European currency strengthened against the U.S. dollar, which has helped to publish data on Germany and the ECB's monthly economic report.
The Federal Statistical Office reported that by the end of June German exports rebounded, which was supported by strong demand from countries not included in the composition of the euro area, while the volume of imports unexpectedly declined, reflecting the weakness in domestic demand.
According to the report, the volume of exports, adjusted for working days and seasonal changes, rose in June by 0.6%, compared with a revised fall of May at 2%. However, the growth rate was weaker than the average forecast from the experts - at the level of 0.9 percent. As for imports, its volume decreased by 0.8%, after rising 1.4% in May, which was revised. Economists had forecast that imports will rise by 0.5%.
As a result of opposing trends in export and import trade surplus with Germany in June this correction was 15.7 billion euros in May from a revised value of 14.6 billion euros. These were better than analysts' forecasts, according to which the surplus was 15.2 billion euros.
As for the ECB bulletin, he confirmed the intention of the ECB to keep interest rates at the current (0.5%) and a lower level for a long time. Monetary policy will remain accommodative for as long as it is required in order to support the economic recovery, which is expected to grow by gradual pace over this year and next.
Meanwhile, the ECB has identified several risks to the economic recovery of the region, namely, the continuing uncertainty in global financial markets, the likelihood of a weaker-than-expected domestic and external demand and the inability of national governments in Europe to the timely and consistent implementation of the necessary reforms.
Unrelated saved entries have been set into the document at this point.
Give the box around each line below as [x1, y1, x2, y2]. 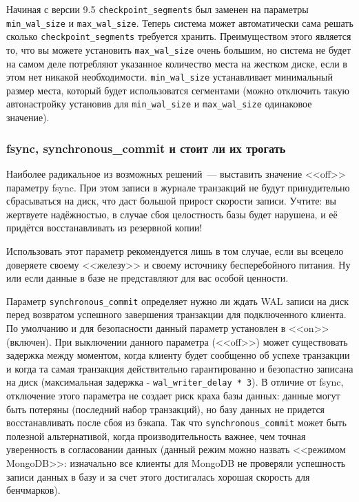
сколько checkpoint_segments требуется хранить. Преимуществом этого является [6, 29, 351, 43]
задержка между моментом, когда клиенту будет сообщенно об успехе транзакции [6, 348, 350, 362]
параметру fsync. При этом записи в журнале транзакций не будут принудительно [6, 180, 350, 194]
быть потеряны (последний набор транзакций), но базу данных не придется [6, 401, 325, 416]
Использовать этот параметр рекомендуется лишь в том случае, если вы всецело [6, 243, 344, 258]
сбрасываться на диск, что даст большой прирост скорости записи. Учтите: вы [6, 194, 336, 208]
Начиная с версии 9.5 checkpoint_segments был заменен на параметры [6, 2, 309, 16]
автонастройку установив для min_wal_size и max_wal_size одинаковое [6, 96, 312, 111]
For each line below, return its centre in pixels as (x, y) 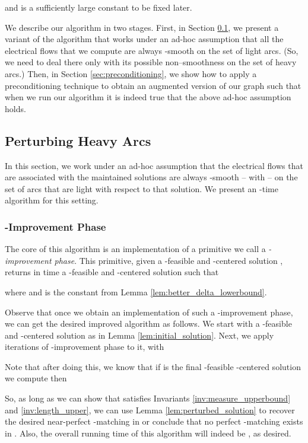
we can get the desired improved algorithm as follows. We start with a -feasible (148, 324)
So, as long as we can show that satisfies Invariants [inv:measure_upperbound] (148, 398)
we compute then (36, 378)
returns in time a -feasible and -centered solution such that (112, 272)
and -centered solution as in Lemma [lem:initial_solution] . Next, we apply (139, 335)
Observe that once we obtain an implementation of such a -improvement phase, (149, 312)
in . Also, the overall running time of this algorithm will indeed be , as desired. (148, 433)
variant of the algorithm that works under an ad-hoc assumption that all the (144, 39)
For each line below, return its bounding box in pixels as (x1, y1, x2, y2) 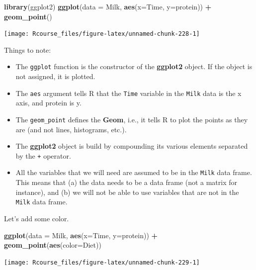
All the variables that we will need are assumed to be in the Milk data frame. (15, 167, 252, 178)
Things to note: (4, 44, 51, 55)
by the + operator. (15, 150, 71, 161)
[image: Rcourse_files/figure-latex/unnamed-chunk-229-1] (4, 259, 200, 266)
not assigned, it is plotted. (15, 71, 95, 82)
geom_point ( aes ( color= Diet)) (4, 240, 101, 250)
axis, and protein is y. (15, 97, 82, 108)
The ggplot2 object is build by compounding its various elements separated (15, 141, 248, 151)
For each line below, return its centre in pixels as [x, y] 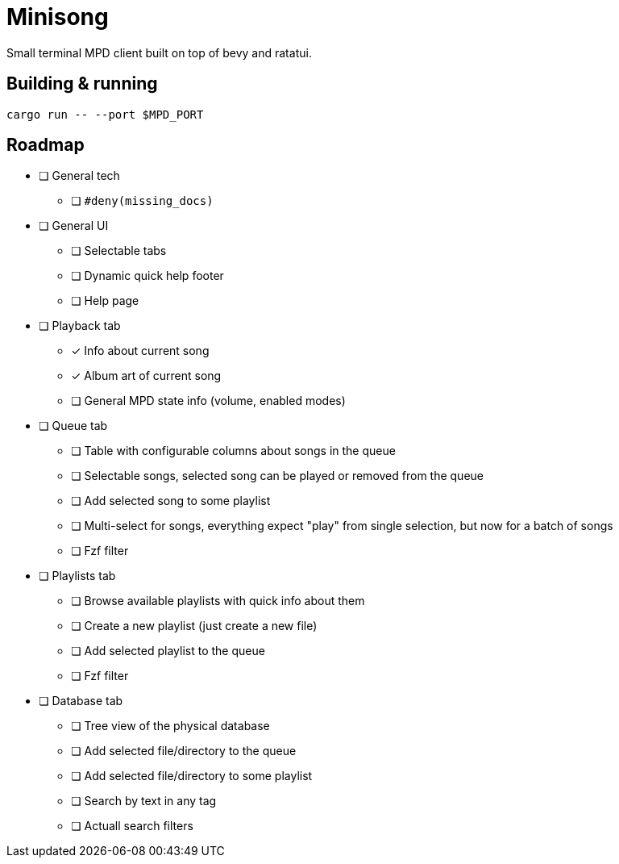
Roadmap [46, 145]
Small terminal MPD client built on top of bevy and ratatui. [159, 52]
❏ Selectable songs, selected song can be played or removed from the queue [277, 476]
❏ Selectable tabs [119, 251]
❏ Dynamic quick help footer [147, 276]
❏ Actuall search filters [132, 826]
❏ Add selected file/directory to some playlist [192, 776]
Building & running [82, 84]
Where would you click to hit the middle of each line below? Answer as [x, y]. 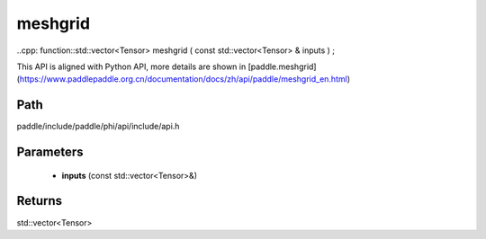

The U.S. dollar fell against major currencies after data on the U.S. labor market. At the end of last week, the number of employees in the U.S. who first applied for unemployment benefits increased slightly, rising from nearly five-year low, but remained close to levels that point to a gradual improvement in the labor market. According to the report, the seasonally adjusted number of initial claims for unemployment benefits rose in the week ended August 3, 5000, reaching 333 thousand worth noting that according to the average forecasts of experts the value of this parameter should be increased to 336 tys.Krome order it was reported that the previous week was revised upward to the level of 328 thousand to 326 thousand
The yen rose against the dollar on the fact that the Bank of Japan did not make any changes in monetary policy by abstaining from the expansion of the unprecedented stimulus programs. In this case, the Central Bank did not revise and assess the current state of the Japanese economy, and macroeconomic forecasts. The statement said the Bank of Japan, its leaders decided to wait for new signals that will clarify the situation.
Central Bank noted in a statement after the meeting that the economy "is recovering at a moderate pace," while others "as a whole gradually sent to revive growth" despite the lingering pockets of economic weakness. The Bank of Japan has also confirmed the growth of exports and drew attention to the weakening of the investment company which ceased amid rising corporate profits.
We also add that the Japanese government approved a medium-term financial plan, which includes a reduction of $ 4 trillion. yen in each of the next two years in order to achieve the national goals of financial reform in 2015 financial year.
It is learned that the government intends to achieve a primary deficit of 18.9 trillion yen in fiscal year 2014 and 15.2 trillion yen deficit in 2015 fiscal year, against 23.2 trillion. yen in the current year.
Reduce costs in conjunction with other measures, as well as optimistic goals of economic growth, should take primary deficit to around 3.3 percent of gross domestic product in 2015 fiscal year, - the government of the country. That is, the rate should be reduced by half compared with 6.6 percent in fiscal year 2010.
However, the plan assumes that the government should take additional measures and balance the budget by 2020 financial year, as according to the latest plan primary balance will still be minus 2.0 per cent of GDP in that year.